SL Industries, Inc.
- Type: Subsidiary
- Traded as: NYSE: SLI
- Industry: Diversified Electronics
- Founded: 1956; 70 years ago
- Headquarters: Mount Laurel, New Jersey, U.S.
- Key people: William T. Fejes (Chief Executive Officer, President) Louis J. Belardi (Chief Financial Officer, Principal Accounting Officer, Treasurer and Sec.)
- Products: Power electronics and motion control applications
- Revenue: $ 203.33M (Sep 30, 2013)
- Number of employees: 1400 (as of September 30, 2013)
- Parent: Advanced Energy (2022-present)
- Website: www.slindustries.com https://slpower.com/

= SL Industries =

American manufacturing company

SL Industries, Inc. is an American manufacturing company headquartered in Mount Laurel, New Jersey. The company provides products like power electronics, protection and quality, motion control, and communication equipment mainly to original equipment manufacturers (OEMs). There are four segments in the company to operate, namely SL Power Electronics Corp. (SLPE), High Power Group, SL Montevideo Technology, Inc. (SL-MTI), and RFL Electronics Inc. (RFL). The High Power Group consists of Teal Electronics Corporation (TEAL) and MTE Corporation.

== History ==
On March 29, 1956, the company was founded as G-L Electronics Company in New Jersey, and it has changed its name to G-L Industries, Inc. (1963), SGL Industries, Inc. (1970), and finally SL Industries, Inc. (1984) in its history of marketing in the power electronics and power protection industries. Its subsidiary SLPE was formed by the merger of Ault and Condor.

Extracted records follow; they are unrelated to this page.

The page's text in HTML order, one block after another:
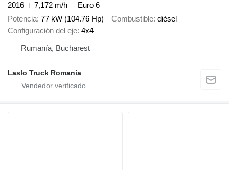
2016
7,172 m/h
Euro 6
Potencia 77 kW (104.76 Hp) Combustible diésel
Configuración del eje 4x4
Rumanía, Bucharest
Laslo Truck Romania

In 2016 SL Industries was acquired by Handy & Harman.

== Products ==
All of the company’s subsidiaries are ISO 9001 certified.
SL Power Electronics Corp. focuses on power conversion products, such as AC/DC internal/ external switch mode power supplies and chargers. The High Power Group (under the Teal and MTE two brands) focuses on integrated power management systems, custom power conditioning for markets of medical imaging, military aerospace, semiconductor, solar photovoltaic(PV). It also provides line and load reactors, custom magnetic products, and a series of harmonic, RFI/EMI, and motor protection filters. The SL-MTI focuses on power density custom and build-to-print wound components for military, aerospace motor markets. The RFL focuses on power protection systems for electric utility transmission lines and apparatus. These products are microprocessor controlled, with digital communications capabilities (T1/E1, SONET/SDH, TDM over Internet).
In 2013, RFL Electronics Inc. had a rebranding and introduced new solutions in response to the increasing rate of change faced by its customers.

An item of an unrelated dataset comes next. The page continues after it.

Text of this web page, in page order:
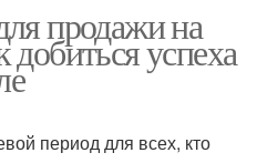
продажи на
успеха
период для всех, кто

== Research and development ==
In April 2013, SL Power Electronics introduced its GB60 single output, convection cooled, wide temperature range power supply providing 60 watts of power in ultracompact package of 2” x 3” x 1.35”. In May 2012, RFL Electronics Inc. won the “Best Telecom Equipment” of “UTC EXPO 2012 Product Award” for its eXmux 3500 TDM over IP access/transport multiplexer at the UTC Telecom 2012 Conference. eXmux 3500 enabling transition from TDM based networks to an IP-based infrastructure with qualified communications channels.